### The problem
Begin with the opening line of the records and extract each line through the one holding "The domain name"; pictures are not part of the copy.

[Working data Boundary: Start]

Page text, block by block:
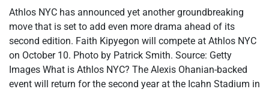
Athlos NYC has announced yet another groundbreaking
move that is set to add even more drama ahead of its
second edition. Faith Kipyegon will compete at Athlos NYC
on October 10. Photo by Patrick Smith. Source: Getty
Images What is Athlos NYC? The Alexis Ohanian-backed
event will return for the second year at the Icahn Stadium in
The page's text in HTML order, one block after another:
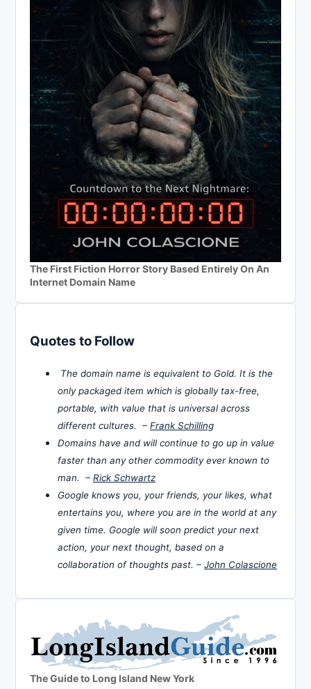
The First Fiction Horror Story Based Entirely On An
Internet Domain Name
Quotes to Follow
The domain name is equivalent to Gold. It is the
only packaged item which is globally tax-free,
portable, with value that is universal across
different cultures. – Frank Schilling
Domains have and will continue to go up in value
faster than any other commodity ever known to
man. – Rick Schwartz
Google knows you, your friends, your likes, what
entertains you, where you are in the world at any
given time. Google will soon predict your next
action, your next thought, based on a
collaboration of thoughts past. – John Colascione
The Guide to Long Island New York
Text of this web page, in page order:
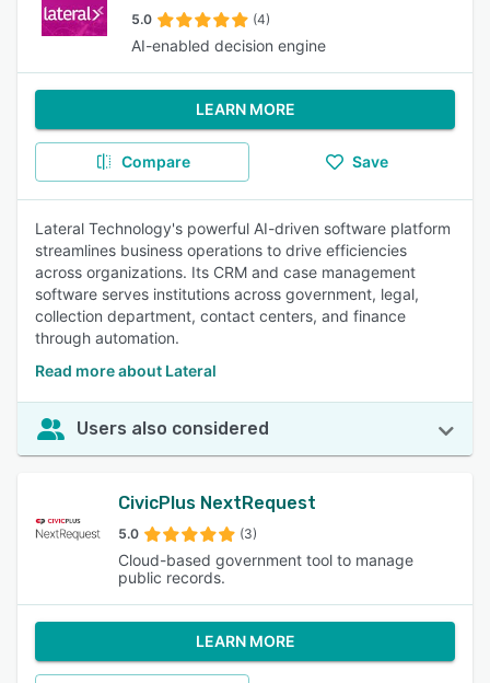
5.0 (4)
AI-enabled decision engine
LEARN MORE
Compare Save
Lateral Technology's powerful AI-driven software platform
streamlines business operations to drive efficiencies
across organizations. Its CRM and case management
software serves institutions across government, legal,
collection department, contact centers, and finance
through automation.
Read more about Lateral
Users also considered
CivicPlus NextRequest
5.0 (3)
Cloud-based government tool to manage
public records.
LEARN MORE
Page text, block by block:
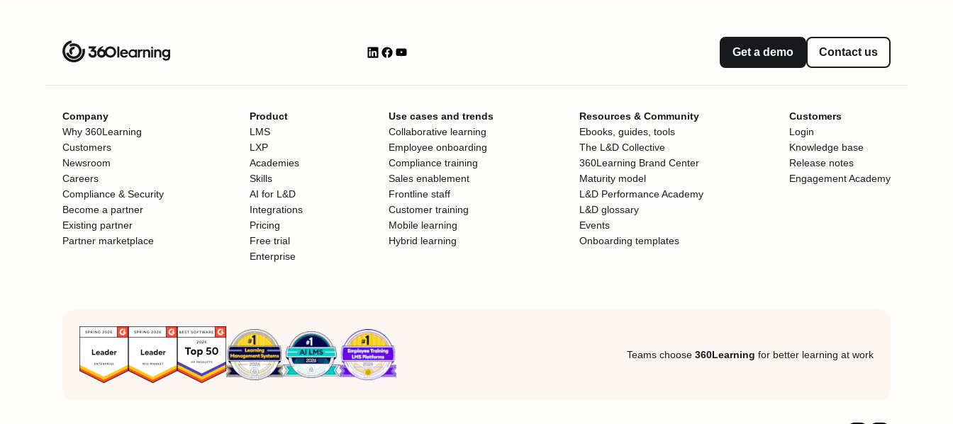
Get a demo Contact us
Company
Why 360Learning
Customers
Newsroom
Careers
Compliance & Security
Become a partner
Existing partner
Partner marketplace
Product
LMS
LXP
Academies
Skills
AI for L&D
Integrations
Pricing
Free trial
Enterprise
Use cases and trends
Collaborative learning
Employee onboarding
Compliance training
Sales enablement
Frontline staff
Customer training
Mobile learning
Hybrid learning
Resources & Community
Ebooks, guides, tools
The L&D Collective
360Learning Brand Center
Maturity model
L&D Performance Academy
L&D glossary
Events
Onboarding templates
Customers
Login
Knowledge base
Release notes
Engagement Academy
Teams choose 360Learning for better learning at work
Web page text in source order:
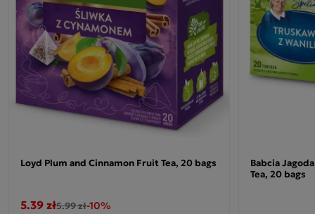
Loyd Plum and Cinnamon Fruit Tea, 20 bags
5.39 zł5.99 zł-10%
Babcia
Tea, 20 bags

[Working data Boundary: End]

### Solution for this exercise
Page text, block by block:
Athlos NYC has announced yet another groundbreaking
move that is set to add even more drama ahead of its
second edition. Faith Kipyegon will compete at Athlos NYC
on October 10. Photo by Patrick Smith. Source: Getty
Images What is Athlos NYC? The Alexis Ohanian-backed
event will return for the second year at the Icahn Stadium in
The page's text in HTML order, one block after another:
The First Fiction Horror Story Based Entirely On An
Internet Domain Name
Quotes to Follow
The domain name is equivalent to Gold. It is the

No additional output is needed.